'It takes 10 seconds to create a boarding pass' - Hacker accesses airport lounges for free
'Bartholomew Simpson' QR Codes
A hacker claims to have used a mobile phone app to fake a QR code, gaining free entry to an airport business lounge.
Przemek Jaroszewski, head of Poland’s Computer Emergency Response Team, used his expertise and a simple program to create a new entry ticket after his membership was mistakenly rejected by a Turkish Airlines lounge in Istanbul, he says.
The frequent flier then used the app on his Android phone to access a number of other airport lounges, though none he did not already have valid access to already.
Jaroszewski, who presented his findings to a security conference in Las Vegas at the weekend, said he did not use the fake QR codes to attempt to board a plane as he would be likely stopped by more thorough checks at the departure gate.
Nevertheless, he did made a video showing how easy it was to create the fake codes, telling Wired: “Literally, it takes 10 seconds to create a boarding pass… and it doesn’t even have to look legit because you’re not in contact with any humans.”
He created the fake boarding passes under the name Bartholomew Simpson.
Over the course of his experiments, the computer expert found that the code did not need to contain many passenger details, only the flight number, and that it was possible to enter even the most exclusive airport lounges using the technology.
The hacker is yet to attempt the trick outside of Europe and believes that American security would be tighter, and pointed out that he has not used the codes to do anything illegal.
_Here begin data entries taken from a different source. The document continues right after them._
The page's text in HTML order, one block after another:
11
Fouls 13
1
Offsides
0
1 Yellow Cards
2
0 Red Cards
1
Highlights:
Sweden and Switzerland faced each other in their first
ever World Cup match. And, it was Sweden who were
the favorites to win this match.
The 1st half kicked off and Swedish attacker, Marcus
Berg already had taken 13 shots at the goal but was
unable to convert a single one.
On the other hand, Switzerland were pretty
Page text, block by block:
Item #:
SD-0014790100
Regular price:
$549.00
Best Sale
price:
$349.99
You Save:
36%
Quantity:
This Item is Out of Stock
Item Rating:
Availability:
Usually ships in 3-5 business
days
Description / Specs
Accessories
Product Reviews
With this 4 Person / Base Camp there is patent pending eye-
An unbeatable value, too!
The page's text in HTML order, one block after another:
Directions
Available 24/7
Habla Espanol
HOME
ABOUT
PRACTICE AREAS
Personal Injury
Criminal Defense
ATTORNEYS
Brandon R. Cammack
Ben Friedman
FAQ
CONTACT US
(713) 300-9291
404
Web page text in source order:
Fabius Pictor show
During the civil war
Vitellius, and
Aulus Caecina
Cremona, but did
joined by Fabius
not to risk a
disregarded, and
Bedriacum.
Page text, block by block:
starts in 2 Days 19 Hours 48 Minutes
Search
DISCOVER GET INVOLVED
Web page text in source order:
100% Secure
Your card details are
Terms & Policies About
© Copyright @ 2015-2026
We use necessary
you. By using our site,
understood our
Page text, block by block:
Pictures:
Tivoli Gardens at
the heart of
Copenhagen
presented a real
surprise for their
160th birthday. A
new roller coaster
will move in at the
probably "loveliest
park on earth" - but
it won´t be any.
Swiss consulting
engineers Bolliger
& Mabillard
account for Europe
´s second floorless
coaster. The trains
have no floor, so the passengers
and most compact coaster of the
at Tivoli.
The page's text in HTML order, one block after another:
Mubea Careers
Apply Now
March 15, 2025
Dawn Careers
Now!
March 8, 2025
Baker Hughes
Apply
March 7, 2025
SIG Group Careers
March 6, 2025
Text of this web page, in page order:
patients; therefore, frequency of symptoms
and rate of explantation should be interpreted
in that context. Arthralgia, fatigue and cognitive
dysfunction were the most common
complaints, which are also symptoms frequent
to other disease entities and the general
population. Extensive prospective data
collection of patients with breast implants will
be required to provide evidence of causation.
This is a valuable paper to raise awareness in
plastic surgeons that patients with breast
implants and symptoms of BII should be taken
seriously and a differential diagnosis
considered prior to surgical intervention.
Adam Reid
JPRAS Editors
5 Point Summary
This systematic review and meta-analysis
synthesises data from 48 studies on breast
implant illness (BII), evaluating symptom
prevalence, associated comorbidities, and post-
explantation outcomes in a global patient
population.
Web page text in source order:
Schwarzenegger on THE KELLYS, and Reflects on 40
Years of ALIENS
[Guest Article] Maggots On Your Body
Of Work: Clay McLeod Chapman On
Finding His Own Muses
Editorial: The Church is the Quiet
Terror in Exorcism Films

However, he did share the technology website that he once sent a code to a friend to use.
Jaroszewski also used his codes to show a boarding pass required when purchasing duty-free shopping, though after a small, peaceful consumer revolt last year it is now understood that UK passengers are not obliged to show their boarding passes when buying goods in airports.
Despite giving a speech on the issue, Jaroszewski will not be releasing the code-creating software – something another computer expert did in 2006, warranting the attention of the FBI. After claims that Christopher Soghoian’s work posed a national security risk, the FBI raided his home, though neither the agency or the Transportation Security Administration (TSA) brought any charges.
Jaroszewski's revelations raise concerns about the quality of airport security that relies on computer scanners, but Chris Goater, a spokesperson for the International Air Transport Association (IATA), said a forged “bar code boarding pass… will not entitle the person carrying it with any right to travel, nor will it create any confusion with an airline’s system where the official information is stored”.
“Additionally, airlines have their own processes and rules allowing passengers into their lounges,” he said.
Turkish Airlines has not responded to a request for comment.